Your objective
Nothing but the lines from the one containing "Prevention [40, 132, 106, 148]" to the end of the data should be copied, exactly, and the pictures stay out.
↓↓↓
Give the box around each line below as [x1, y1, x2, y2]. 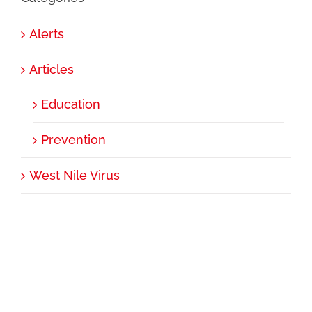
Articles [29, 62, 74, 77]
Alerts [29, 26, 64, 42]
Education [40, 97, 100, 112]
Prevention [40, 132, 106, 148]
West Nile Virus [29, 168, 120, 183]
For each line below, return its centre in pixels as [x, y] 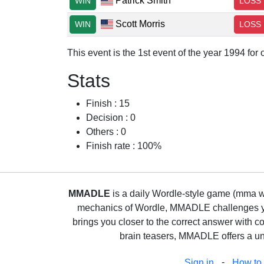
↑↑↑
Answer section
Prevention [40, 132, 106, 148]
West Nile Virus [29, 168, 120, 183]
For each line below, return its centre in pixels as [x, y] 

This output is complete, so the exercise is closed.